Segment Start: Provided records

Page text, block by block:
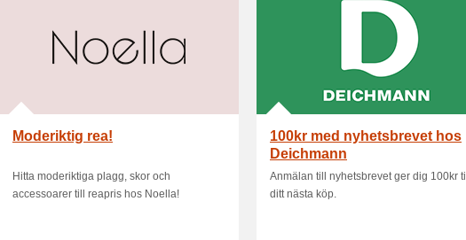
Moderiktig rea!
Hitta moderiktiga plagg, skor och
accessoarer till reapris hos Noella!
100kr med nyhetsbrevet hos
Deichmann
Anmälan till nyhetsbrevet ger dig 100kr till
ditt nästa köp.
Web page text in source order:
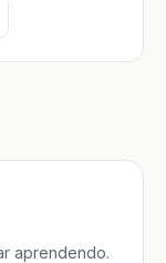
aprendendo.
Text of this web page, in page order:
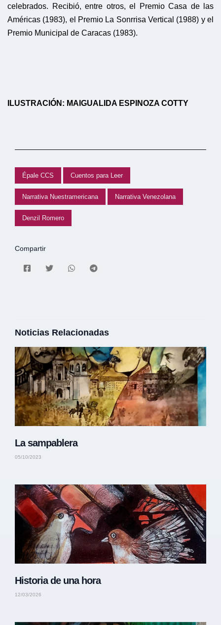
celebrados. Recibió, entre otros, el Premio Casa de las
Américas (1983), el Premio La Sonrrisa Vertical (1988) y el
Premio Municipal de Caracas (1983).
ILUSTRACIÓN: MAIGUALIDA ESPINOZA COTTY
Épale CCS Cuentos para Leer
Narrativa Nuestramericana Narrativa Venezolana
Denzil Romero
Compartir
Noticias Relacionadas
La sampablera
05/10/2023
Historia de una hora
12/03/2026
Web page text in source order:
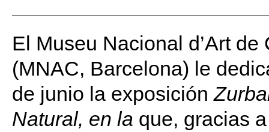
El Museu Nacional d’Art de
(MNAC, Barcelona) le
de junio la exposición
Natural, en la que, gracias
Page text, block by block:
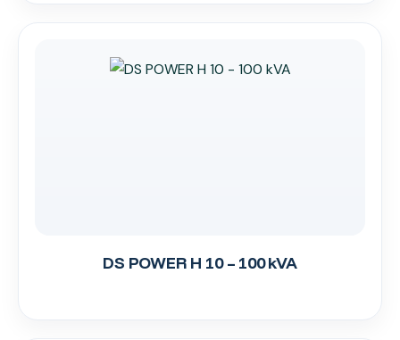
DS POWER H 10 – 100 kVA
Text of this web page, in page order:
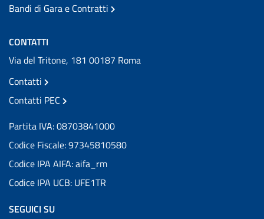
Bandi di Gara e Contratti
CONTATTI
Via del Tritone, 181 00187 Roma
Contatti
Contatti PEC
Partita IVA: 08703841000
Codice Fiscale: 97345810580
Codice IPA AIFA: aifa_rm
Codice IPA UCB: UFE1TR
SEGUICI SU
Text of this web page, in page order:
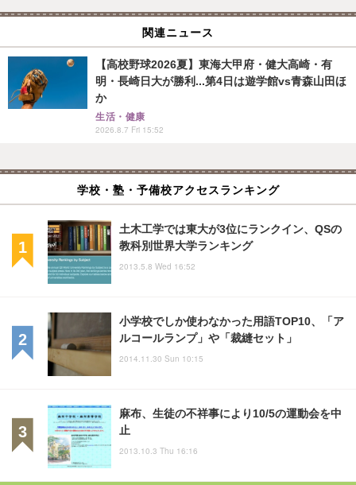
関連ニュース
【高校野球2026夏】東海大甲府・健大高崎・有
明・長崎日大が勝利...第4日は遊学館vs青森山田ほ
か
生活・健康
2026.8.7 Fri 15:52
学校・塾・予備校アクセスランキング
土木工学では東大が3位にランクイン、QSの
教科別世界大学ランキング
2013.5.8 Wed 16:52
小学校でしか使わなかった用語TOP10、「ア
ルコールランプ」や「裁縫セット」
2014.11.30 Sun 10:15
麻布、生徒の不祥事により10/5の運動会を中
止
2013.10.3 Thu 16:16
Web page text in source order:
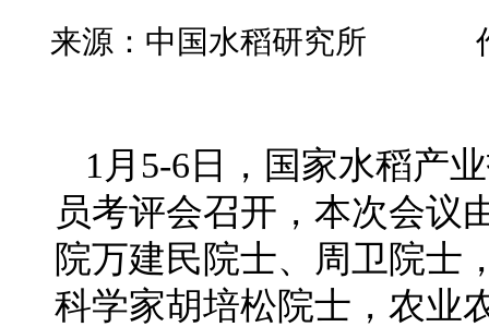
来源：中国水稻研究所
1月5-6日，国家水稻产
员考评会召开，本次会议
院万建民院士、周卫院士
科学家胡培松院士，农业
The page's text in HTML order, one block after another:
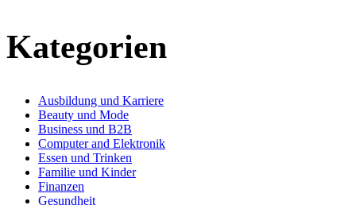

Segment End: Provided records

# Exercise brief
Images stay out, but the rest of the data above must be repeated exactly.

# Expected answer
Page text, block by block:
Moderiktig rea!
Hitta moderiktiga plagg, skor och
accessoarer till reapris hos Noella!
100kr med nyhetsbrevet hos
Deichmann
Anmälan till nyhetsbrevet ger dig 100kr till
ditt nästa köp.
Web page text in source order:
aprendendo.
Text of this web page, in page order:
celebrados. Recibió, entre otros, el Premio Casa de las
Américas (1983), el Premio La Sonrrisa Vertical (1988) y el
Premio Municipal de Caracas (1983).
ILUSTRACIÓN: MAIGUALIDA ESPINOZA COTTY
Épale CCS Cuentos para Leer
Narrativa Nuestramericana Narrativa Venezolana
Denzil Romero
Compartir
Noticias Relacionadas
La sampablera
05/10/2023
Historia de una hora
12/03/2026
Web page text in source order:
El Museu Nacional d’Art de
(MNAC, Barcelona) le
de junio la exposición
Natural, en la que, gracias
Page text, block by block:
DS POWER H 10 – 100 kVA
Text of this web page, in page order:
Bandi di Gara e Contratti
CONTATTI
Via del Tritone, 181 00187 Roma
Contatti
Contatti PEC
Partita IVA: 08703841000
Codice Fiscale: 97345810580
Codice IPA AIFA: aifa_rm
Codice IPA UCB: UFE1TR
SEGUICI SU
Text of this web page, in page order:
関連ニュース
【高校野球2026夏】東海大甲府・健大高崎・有
明・長崎日大が勝利...第4日は遊学館vs青森山田ほ
か
生活・健康
2026.8.7 Fri 15:52
学校・塾・予備校アクセスランキング
土木工学では東大が3位にランクイン、QSの
教科別世界大学ランキング
2013.5.8 Wed 16:52
小学校でしか使わなかった用語TOP10、「ア
ルコールランプ」や「裁縫セット」
2014.11.30 Sun 10:15
麻布、生徒の不祥事により10/5の運動会を中
止
2013.10.3 Thu 16:16
Web page text in source order:
来源：中国水稻研究所
1月5-6日，国家水稻产
员考评会召开，本次会议
院万建民院士、周卫院士
科学家胡培松院士，农业
The page's text in HTML order, one block after another:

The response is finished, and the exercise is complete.